The Electoral College is not democratic — nor should it be
The Electoral College is under attack. While the Supreme Court is deciding whether a state can punish faithless electors, Congress is considering amending the Constitution to eliminate or revise the Electoral College. Fifteen states and the District of Columbia have adopted the National Popular Vote Interstate Compact to bypass the Electoral College without amending the Constitution. Surveys show that such efforts have broad citizen support.
Why do these very different groups want to modify or abolish the Electoral College? Because it is fundamentally undemocratic. But it was deliberately created that way.
At least four times in our history, including twice in the past two decades, the candidate who won the most popular votes did not become president. In 2016, although Hillary Clinton didn’t win a majority of the popular vote, she received more votes than Donald Trump.
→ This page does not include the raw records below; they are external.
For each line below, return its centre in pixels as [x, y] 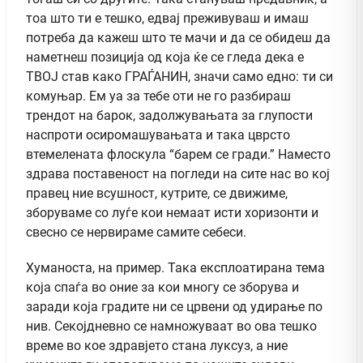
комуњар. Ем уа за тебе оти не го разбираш [158, 96]
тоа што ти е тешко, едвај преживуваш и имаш [167, 18]
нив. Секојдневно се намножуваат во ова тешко [171, 326]
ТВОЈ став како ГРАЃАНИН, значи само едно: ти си [179, 76]
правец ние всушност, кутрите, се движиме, [158, 193]
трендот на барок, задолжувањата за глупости [169, 115]
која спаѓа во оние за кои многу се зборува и [162, 287]
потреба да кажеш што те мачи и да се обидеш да [178, 37]
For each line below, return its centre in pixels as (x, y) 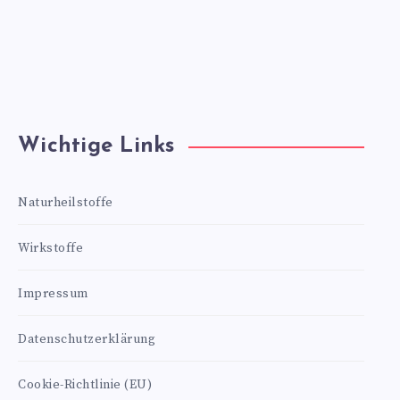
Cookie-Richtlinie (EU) (85, 385)
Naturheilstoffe (66, 203)
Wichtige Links (96, 146)
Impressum (53, 294)
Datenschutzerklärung (87, 339)
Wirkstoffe (50, 248)
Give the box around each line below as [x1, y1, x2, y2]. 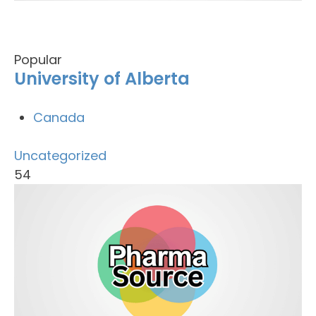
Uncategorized [14, 147, 107, 164]
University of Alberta [14, 67, 190, 90]
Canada [33, 109, 85, 126]
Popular [14, 51, 62, 68]
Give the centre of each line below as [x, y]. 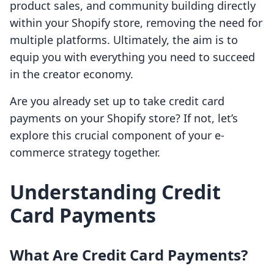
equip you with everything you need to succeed [132, 57]
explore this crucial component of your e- [117, 135]
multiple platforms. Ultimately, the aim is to [124, 40]
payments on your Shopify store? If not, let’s [124, 118]
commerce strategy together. [85, 153]
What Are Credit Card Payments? [129, 255]
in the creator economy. [72, 74]
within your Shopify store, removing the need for [136, 23]
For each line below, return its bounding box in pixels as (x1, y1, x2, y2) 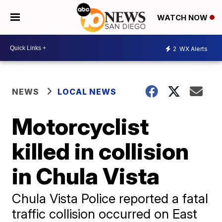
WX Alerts (178, 45, 208, 53)
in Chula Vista (12, 162, 160, 190)
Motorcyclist (12, 112, 149, 140)
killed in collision (12, 137, 189, 165)
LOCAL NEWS (57, 87, 117, 97)
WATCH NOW (157, 13, 210, 23)
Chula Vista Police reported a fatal (12, 191, 209, 206)
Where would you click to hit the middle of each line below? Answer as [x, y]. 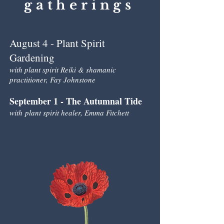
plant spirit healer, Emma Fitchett [76, 112]
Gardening [32, 57]
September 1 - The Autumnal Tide [76, 101]
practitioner [28, 79]
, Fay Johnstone [71, 79]
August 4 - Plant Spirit [57, 43]
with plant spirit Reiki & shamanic [63, 69]
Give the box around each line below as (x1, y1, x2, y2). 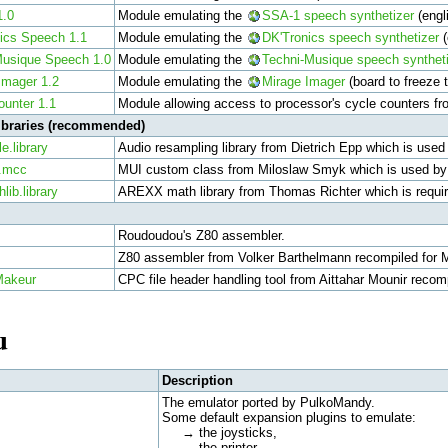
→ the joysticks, (161, 424, 277, 440)
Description (161, 372, 233, 388)
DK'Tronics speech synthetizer (261, 29, 439, 45)
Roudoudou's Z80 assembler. (117, 227, 285, 243)
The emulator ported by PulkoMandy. (161, 394, 375, 410)
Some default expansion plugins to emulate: (161, 409, 416, 425)
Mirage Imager (261, 73, 345, 89)
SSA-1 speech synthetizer (261, 7, 414, 23)
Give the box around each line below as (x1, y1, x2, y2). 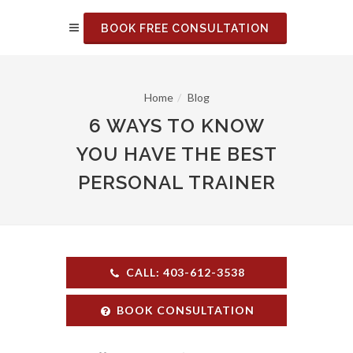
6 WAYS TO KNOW (88, 114, 265, 137)
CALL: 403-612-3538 (126, 266, 245, 279)
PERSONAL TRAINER (77, 171, 276, 194)
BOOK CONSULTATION (117, 303, 255, 317)
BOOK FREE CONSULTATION (101, 22, 269, 35)
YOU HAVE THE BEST (76, 143, 277, 165)
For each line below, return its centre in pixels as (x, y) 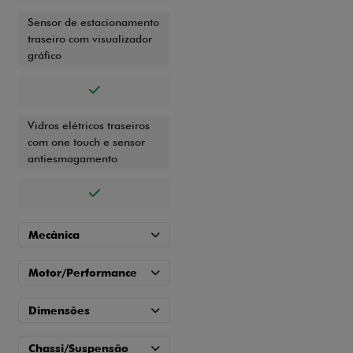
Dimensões (59, 311)
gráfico (45, 56)
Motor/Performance (83, 273)
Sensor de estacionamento (93, 22)
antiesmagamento (72, 159)
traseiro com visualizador (90, 39)
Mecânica (54, 235)
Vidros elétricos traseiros (89, 126)
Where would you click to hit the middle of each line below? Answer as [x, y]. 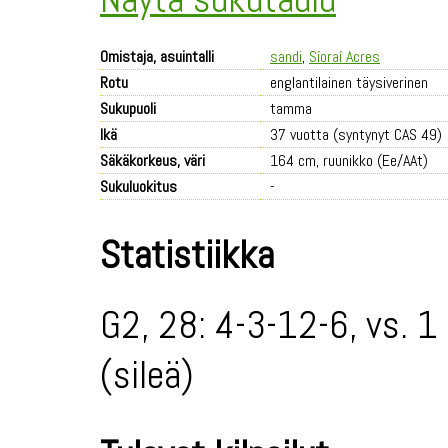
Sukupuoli [128, 108]
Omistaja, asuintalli [157, 56]
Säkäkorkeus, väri [152, 160]
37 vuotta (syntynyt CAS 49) [356, 134]
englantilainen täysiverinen [349, 82]
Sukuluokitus [138, 186]
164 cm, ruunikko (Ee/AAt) [349, 160]
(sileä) [147, 375]
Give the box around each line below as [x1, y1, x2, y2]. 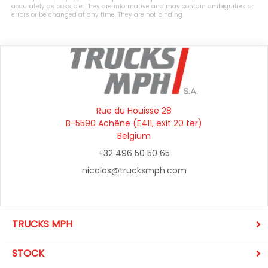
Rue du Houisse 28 [96, 105, 172, 117]
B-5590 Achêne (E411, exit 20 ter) [66, 117, 202, 129]
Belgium [117, 130, 151, 142]
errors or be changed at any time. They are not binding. [11, 11, 184, 19]
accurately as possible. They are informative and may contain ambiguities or [11, 2, 254, 10]
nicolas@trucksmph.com [81, 165, 187, 176]
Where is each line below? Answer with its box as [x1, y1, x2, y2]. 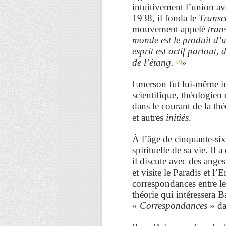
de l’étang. [132, 56, 174, 68]
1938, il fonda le [132, 12, 199, 23]
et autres [132, 111, 166, 123]
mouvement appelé [132, 23, 208, 34]
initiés [166, 111, 189, 123]
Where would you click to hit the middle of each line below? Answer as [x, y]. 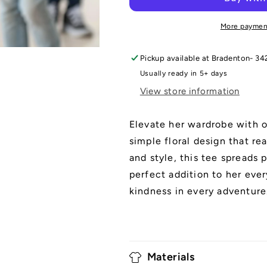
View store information [190, 91]
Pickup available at [176, 58]
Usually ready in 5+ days [184, 73]
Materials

But Trump became president since he won the Electoral College, 304 votes to 227.
This result occurred because, according to Article II, Section 1 of the Constitution, Americans do not vote directly for the president. Instead, citizens in each state vote for electors, and the number of electors in each state is equal to the total of each state’s two senators and representatives. This procedure results in low-population states such as Alaska, Delaware, Montana, North and South Dakota, Vermont, and Wyoming having a disproportionate effect on presidential elections. In other words, if you live in Wyoming, your vote has a greater weight in electing the president than if you lived in California. A clearly undemocratic system — but undemocratic with an important purpose.
Throughout history, pure democracies — whatever the majority wants, it gets — have tended to devolve into tyrannical governments. As James Madison wrote in Federalist 10, “Measures are too often decided, not according to the rules of justice, and the rights of the minor party; but by the superior power of an interested and overbearing majority.”
The Constitution is an attempt to reduce the danger of a tyrannical majority by avoiding the concentration of political power or sovereignty. Horizontally, political power was divided among the judicial, legislative and executive branches. Vertically, such power was divided among the national and state governments and the people.
The biggest challenge caused by the vertical division of political power was how to prevent the majority that controls the great resources and power of the national government from using carrots or sticks to reduce the states or the people themselves to subservience. To this end, the Constitution incorporates several deliberately undemocratic components. To protect people from an overbearing majority, the Bill of Rights limits the government’s ability to make certain laws even if a majority wants them. Another such undemocratic institution is the Senate, where every state regardless of size has two votes. The Electoral College serves a similar purpose: It restrains the power of the majority.
The big states such as California, Texas, Florida, New York and Pennsylvania have the population and economic weight to take care of themselves. But without equal representation in the Senate and disproportionate voting weight in the Electoral College, the small states with low populations and small economies gradually would become wholly owned subsidiaries of the national government.
Without the Electoral College, a relatively small number of states — in an extreme case, as few as seven — could elect a president and control the executive branch of the national government. How confident should we be that these few large states would act in the national interest, as opposed to focusing almost exclusively on their narrow state interests? However, with the Electoral College, even if one presidential candidate was able to win the Electoral College votes of the people of the seven largest states — a majority of the U.S. population — he or she still would need an additional 61 Electoral College votes to win. A presidential campaign that focuses exclusively on the largest states will lose.
Like the Senate, the Electoral College gives small states leverage. And through the political logrolling that drives campaigns and elects presidents, this leverage helps small states maintain their vibrant independence on matters big and small. The Electoral College, like the Senate and Bill of Rights, is an undemocratic institution carefully crafted to preserve the vertical division of political power among the national government, the states and the people to prevent the tyranny of the majority.
Unfortunately, strong public sentiments can overwhelm even the best institutional arrangements. A modern example occurred during the panic following the 1941 attack on Pearl Harbor. With widespread popular support, former President Franklin Roosevelt incarcerated about 120,000 Japanese Americans for the “crime” of being Japanese Americans.
Excellent institutions are necessary — but not sufficient — for the long-term success of this more than 230-year-old democratic republic. A virtuous citizenry also is essential.
Frank R. Gunter, Ph.D., is a professor of economics at Lehigh University and senior fellow at the Foreign Policy Research Institute.